5 Comparing estimates
draws <- pcd_fit$draws("params", format = "data.frame")
mle_pt <- coef(mle_fit)
plot_data <- bind_rows(
data.frame(
parameter = "location",
value = draws[["params[1]"]],
stringsAsFactors = FALSE
),
data.frame(
parameter = "scale",
value = draws[["params[2]"]],
stringsAsFactors = FALSE
)
)
truth <- data.frame(
parameter = c("location", "scale"),
truth = c(location_true, scale_true),
mle = c(mle_pt[["location"]], mle_pt[["scale"]]),
stringsAsFactors = FALSE
)
ggplot(plot_data, aes(x = value)) +
geom_density(fill = "#4292C6", alpha = 0.5) +
geom_vline(data = truth, aes(xintercept = truth), linetype = "dashed") +
geom_vline(data = truth, aes(xintercept = mle), linetype = "dotted") +
facet_wrap(~parameter, scales = "free") +
labs(
x = "Parameter value",
y = "Posterior density",
caption = "Dashed = simulation truth, dotted = fitdistdoublecens MLE."
) +
theme_minimal()
Figure 5.1: Posterior density (cmdstan) and MLE point estimate against the simulation truth.
Both methods recover the simulation truth. The MLE returns a point estimate and asymptotic standard errors; the Bayesian fit returns the full posterior at the cost of longer runtime.
6 Other distributions with support on the reals
The same workflow extends to any signed-support delay that has a d/p/q triple in R and a Stan dispatch.

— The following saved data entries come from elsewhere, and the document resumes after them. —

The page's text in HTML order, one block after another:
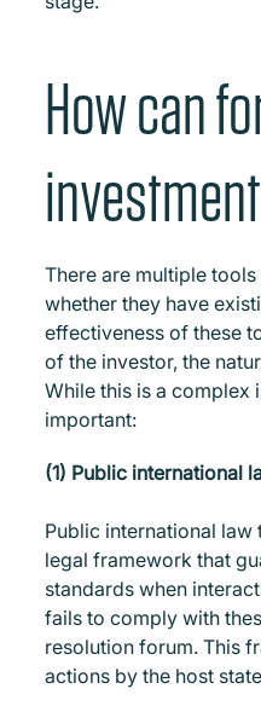
How can
There are multiple
whether they have
effectiveness of these
of the investor, the
While this is a complex
important:
(1) Public international
Public international
legal framework that
standards when
fails to comply with
resolution forum. This
actions by the host
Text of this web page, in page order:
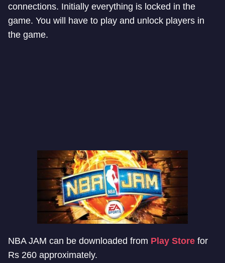
connections. Initially everything is locked in the
game. You will have to play and unlock players in
the game.
NBA JAM can be downloaded from Play Store for
Rs 260 approximately.
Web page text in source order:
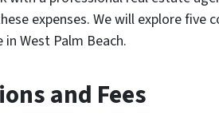
expenses. We will explore five
West Palm Beach.
and Fees
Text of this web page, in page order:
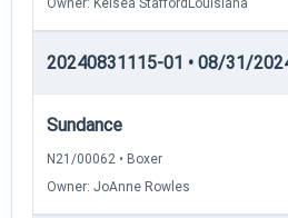
Owner: Kelsea StaffordLouisiana
20240831115-01 • 08/31/
Sundance
N21/00062 • Boxer
Owner: JoAnne Rowles
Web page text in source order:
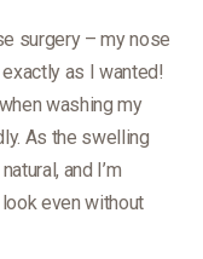
surgery – my nose
as I wanted!
washing my
As the swelling
and I’m
even without
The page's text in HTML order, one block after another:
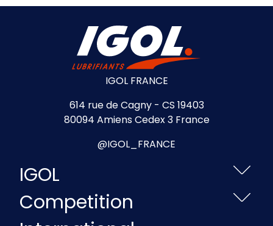
IGOL FRANCE
614 rue de Cagny - CS 19403
80094 Amiens Cedex 3 France
@IGOL_FRANCE
IGOL
Competition
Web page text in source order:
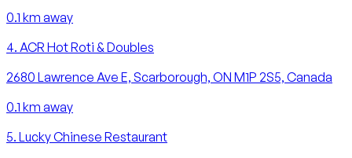
0.1 km away
4. ACR Hot Roti & Doubles
2680 Lawrence Ave E, Scarborough, ON M1P 2S5, Canada
0.1 km away
5. Lucky Chinese Restaurant
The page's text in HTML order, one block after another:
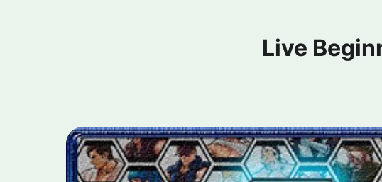
Live
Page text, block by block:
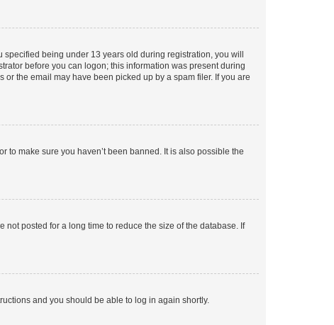
being under 13 years old during registration, you will
before you can logon; this information was present during
the email may have been picked up by a spam filer. If you are
to make sure you haven’t been banned. It is also possible the
posted for a long time to reduce the size of the database. If
and you should be able to log in again shortly.
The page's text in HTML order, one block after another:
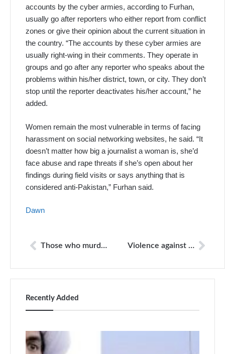
accounts by the cyber armies, according to Furhan,
usually go after reporters who either report from conflict
zones or give their opinion about the current situation in
the country. “The accounts by these cyber armies are
usually right-wing in their comments. They operate in
groups and go after any reporter who speaks about the
problems within his/her district, town, or city. They don’t
stop until the reporter deactivates his/her account,” he
added.
Women remain the most vulnerable in terms of facing
harassment on social networking websites, he said. “It
doesn’t matter how big a journalist a woman is, she’d
face abuse and rape threats if she’s open about her
findings during field visits or says anything that is
considered anti-Pakistan,” Furhan said.
Dawn
Those who murder, injure and assault journalists are almost never punished in Pakistan Violence against journalists
Recently Added
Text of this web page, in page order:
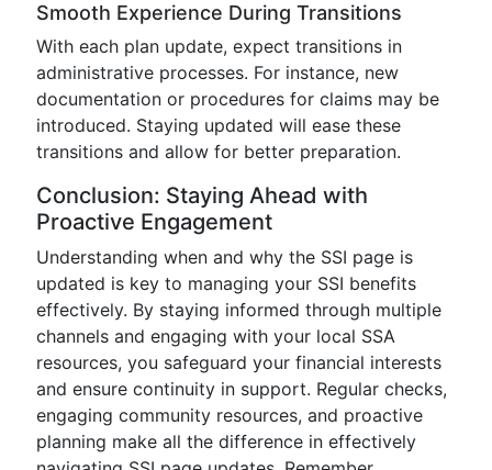
Smooth Experience During Transitions
With each plan update, expect transitions in
administrative processes. For instance, new
documentation or procedures for claims may be
introduced. Staying updated will ease these
transitions and allow for better preparation.
Conclusion: Staying Ahead with
Proactive Engagement
Understanding when and why the SSI page is
updated is key to managing your SSI benefits
effectively. By staying informed through multiple
channels and engaging with your local SSA
resources, you safeguard your financial interests
and ensure continuity in support. Regular checks,
engaging community resources, and proactive
planning make all the difference in effectively
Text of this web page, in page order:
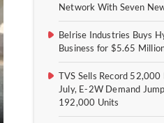
Network With Seven
Belrise Industries Buys
Business for $5.65
TVS Sells Record 52,000
July, E-2W Demand
192,000 Units
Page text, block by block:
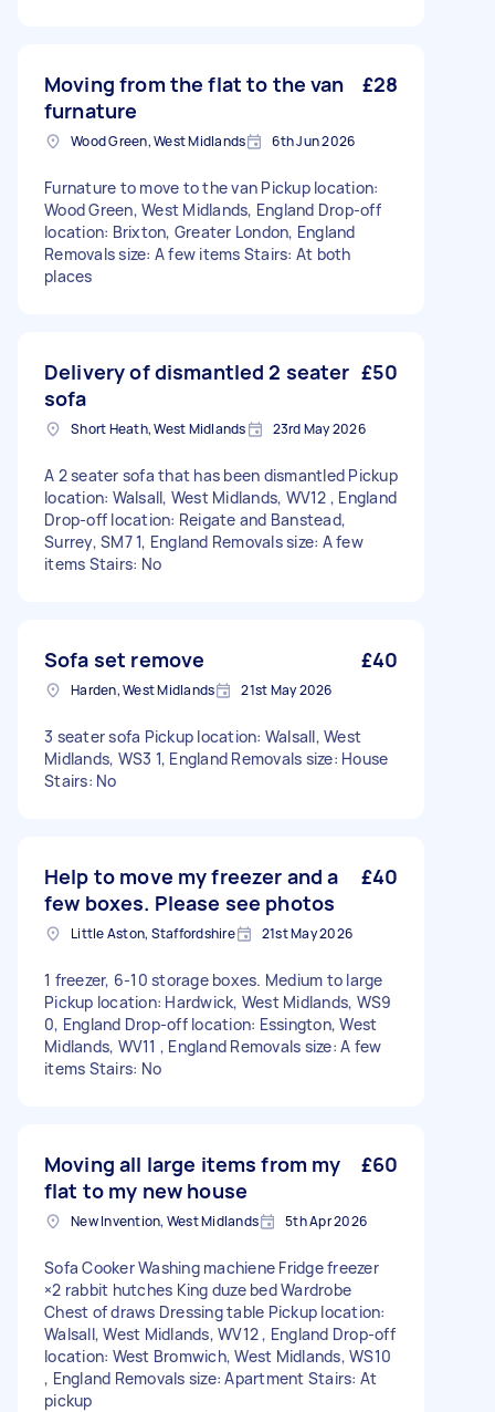
Moving from the flat to the van
furnature
£28
Wood Green, West Midlands 6th Jun 2026
Furnature to move to the van Pickup location:
Wood Green, West Midlands, England Drop-off
location: Brixton, Greater London, England
Removals size: A few items Stairs: At both
places
Delivery of dismantled 2 seater
sofa
£50
Short Heath, West Midlands 23rd May 2026
A 2 seater sofa that has been dismantled Pickup
location: Walsall, West Midlands, WV12 , England
Drop-off location: Reigate and Banstead,
Surrey, SM7 1, England Removals size: A few
items Stairs: No
Sofa set remove £40
Harden, West Midlands 21st May 2026
3 seater sofa Pickup location: Walsall, West
Midlands, WS3 1, England Removals size: House
Stairs: No
Help to move my freezer and a
few boxes. Please see photos
£40
Little Aston, Staffordshire 21st May 2026
1 freezer, 6-10 storage boxes. Medium to large
Pickup location: Hardwick, West Midlands, WS9
0, England Drop-off location: Essington, West
Midlands, WV11 , England Removals size: A few
items Stairs: No
Moving all large items from my
flat to my new house
£60
New Invention, West Midlands 5th Apr 2026
Sofa Cooker Washing machiene Fridge freezer
×2 rabbit hutches King duze bed Wardrobe
Chest of draws Dressing table Pickup location:
Walsall, West Midlands, WV12 , England Drop-off
location: West Bromwich, West Midlands, WS10
, England Removals size: Apartment Stairs: At
pickup
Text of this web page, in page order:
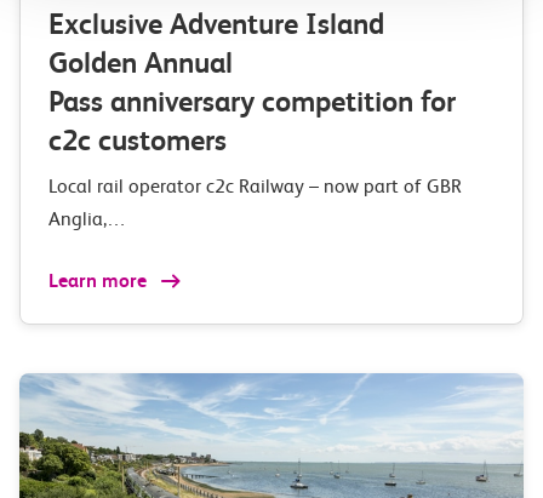
Exclusive Adventure Island
Golden Annual
Pass anniversary competition for
c2c customers
Local rail operator c2c Railway – now part of GBR
Anglia,…
Learn more
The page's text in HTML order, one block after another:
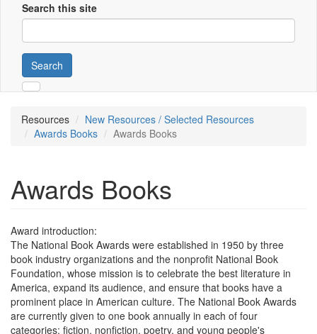
Search this site
Search
Resources
New Resources / Selected Resources
Awards Books
Awards Books
Awards Books
Award introduction:
The National Book Awards were established in 1950 by three
book industry organizations and the nonprofit National Book
Foundation, whose mission is to celebrate the best literature in
America, expand its audience, and ensure that books have a
prominent place in American culture. The National Book Awards
are currently given to one book annually in each of four
categories: fiction, nonfiction, poetry, and young people's
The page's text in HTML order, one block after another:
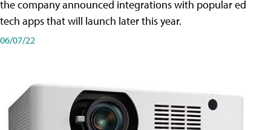
the company announced integrations with popular ed
tech apps that will launch later this year.
06/07/22
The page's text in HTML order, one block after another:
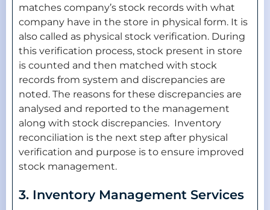
matches company’s stock records with what
company have in the store in physical form. It is
also called as physical stock verification. During
this verification process, stock present in store
is counted and then matched with stock
records from system and discrepancies are
noted. The reasons for these discrepancies are
analysed and reported to the management
along with stock discrepancies. Inventory
reconciliation is the next step after physical
verification and purpose is to ensure improved
stock management.
3. Inventory Management Services
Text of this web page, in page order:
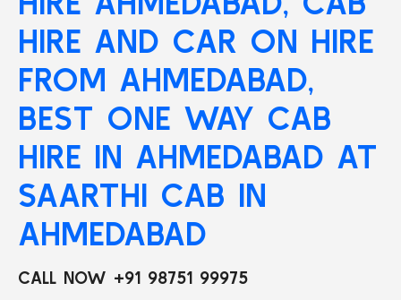
HIRE AND CAR ON HIRE
FROM AHMEDABAD,
BEST ONE WAY CAB
HIRE IN AHMEDABAD AT
SAARTHI CAB IN
AHMEDABAD
CALL NOW +91 98751 99975
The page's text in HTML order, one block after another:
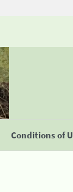
Conditions of
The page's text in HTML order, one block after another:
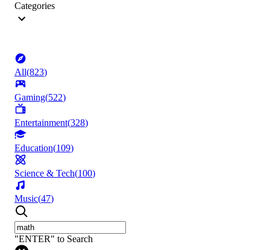
Categories
All(823)
Gaming(522)
Entertainment(328)
Education(109)
Science & Tech(100)
Music(47)
"ENTER" to Search
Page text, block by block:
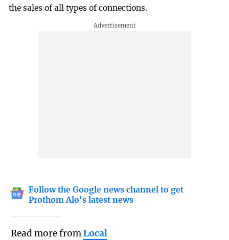
the sales of all types of connections.
Follow the Google news channel to get
Prothom Alo's latest news
Read more fromLocal
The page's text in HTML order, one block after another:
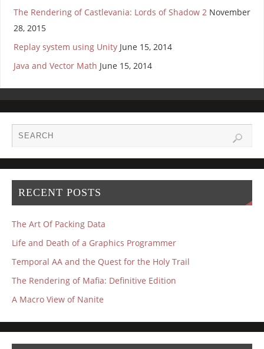
The Rendering of Castlevania: Lords of Shadow 2 November
28, 2015
Replay system using Unity June 15, 2014
Java and Vector Math June 15, 2014
RECENT POSTS
The Art Of Packing Data
Life and Death of a Graphics Programmer
Temporal AA and the Quest for the Holy Trail
The Rendering of Mafia: Definitive Edition
A Macro View of Nanite
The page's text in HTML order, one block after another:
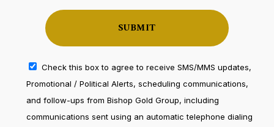
Check this box to agree to receive SMS/MMS updates,
Promotional / Political Alerts, scheduling communications,
and follow-ups from Bishop Gold Group, including
communications sent using an automatic telephone dialing
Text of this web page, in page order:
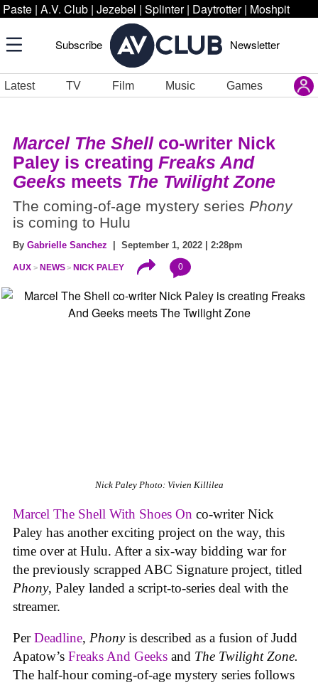
Paste | A.V. Club | Jezebel | Splinter | Daytrotter | Moshpit
Subscribe Newsletter
Latest TV Film Music Games
Marcel The Shell co-writer Nick
Paley is creating Freaks And
Geeks meets The Twilight Zone
The coming-of-age mystery series Phony
is coming to Hulu
By Gabrielle Sanchez | September 1, 2022 | 2:28pm
AUX NEWS NICK PALEY 0
Nick Paley Photo: Vivien Killilea
Marcel The Shell With Shoes On co-writer Nick
Paley has another exciting project on the way, this
time over at Hulu. After a six-way bidding war for
the previously scrapped ABC Signature project, titled
Phony, Paley landed a script-to-series deal with the
streamer.
PerDeadline, Phonyis described as a fusion of Judd
Apatow’s Freaks And Geeks and The Twilight Zone.
The half-hour coming-of-age mystery series follows
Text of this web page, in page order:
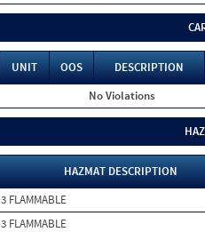
UNIT OOS
DESCRIPTION
No Violations
HAZMAT DESCRIPTION
3 FLAMMABLE
3 FLAMMABLE
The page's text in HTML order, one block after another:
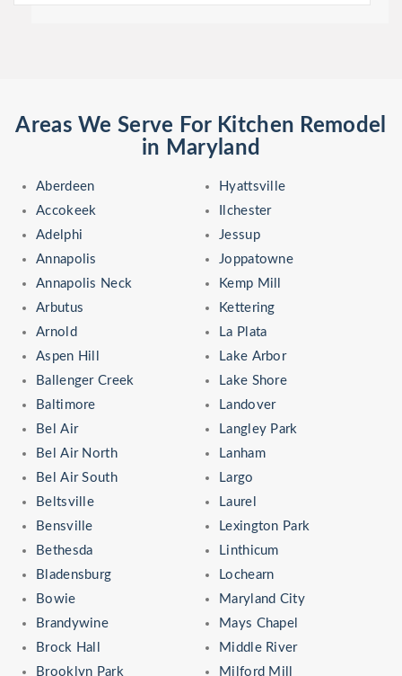
Areas We Serve For Kitchen Remodel
in Maryland
Aberdeen
Accokeek
Adelphi
Annapolis
Annapolis Neck
Arbutus
Arnold
Aspen Hill
Ballenger Creek
Baltimore
Bel Air
Bel Air North
Bel Air South
Beltsville
Bensville
Bethesda
Bladensburg
Bowie
Brandywine
Brock Hall
Brooklyn Park
Hyattsville
Ilchester
Jessup
Joppatowne
Kemp Mill
Kettering
La Plata
Lake Arbor
Lake Shore
Landover
Langley Park
Lanham
Largo
Laurel
Lexington Park
Linthicum
Lochearn
Maryland City
Mays Chapel
Middle River
Milford Mill
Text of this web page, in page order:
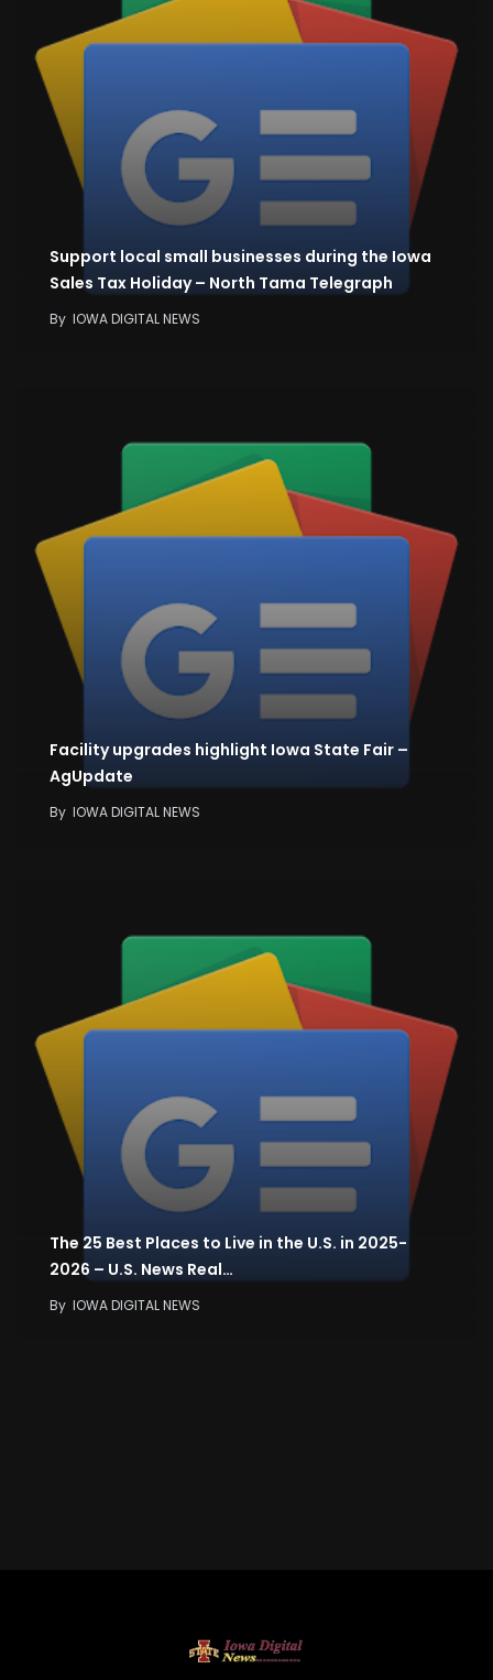
Support local small businesses during the Iowa
Sales Tax Holiday – North Tama Telegraph
By IOWA DIGITAL NEWS
Facility upgrades highlight Iowa State Fair –
AgUpdate
By IOWA DIGITAL NEWS
The 25 Best Places to Live in the U.S. in 2025-
2026 – U.S. News Real…
By IOWA DIGITAL NEWS
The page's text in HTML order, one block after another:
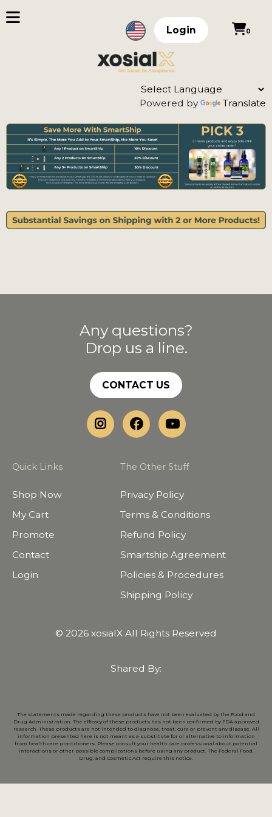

pcd_distributions and pcd_stan_dist_id() document the registered options; the negative-support choices currently available on the Stan side are:
- Logistic (used here): symmetric, slightly heavier tails than the normal, in base R.
-
Cauchy: symmetric, very heavy tails. Useful for serial intervals where extreme negative values cannot be ruled out. In base R as
dcauchy/pcauchy/qcauchy/rcauchy. -
Gumbel: right-skewed, supports the reals. A natural choice when the right tail is markedly heavier than the left, but not in base R; you would either define
dgumbel/pgumbel/qgumbel/rgumbelin your script (the standard formulae are short) or attach a package such asextraDistr.
7 Adapting this vignette
-
Real serial-interval data: replace the simulated
delay_datawith an empirical table of(observed_delay, observed_delay_upper, pwindow, obs_time, start_relative_obs_time)rows. -
No left truncation: drop the
start_relative_obs_timecolumn (or set it to-Inf) to fit without lower truncation. -
Different distribution: swap
rlogis/"logis"/"logistic"for any of the alternatives listed above (or any base-R / package-supplied distribution with a matchingd/p/q/rset on the R side).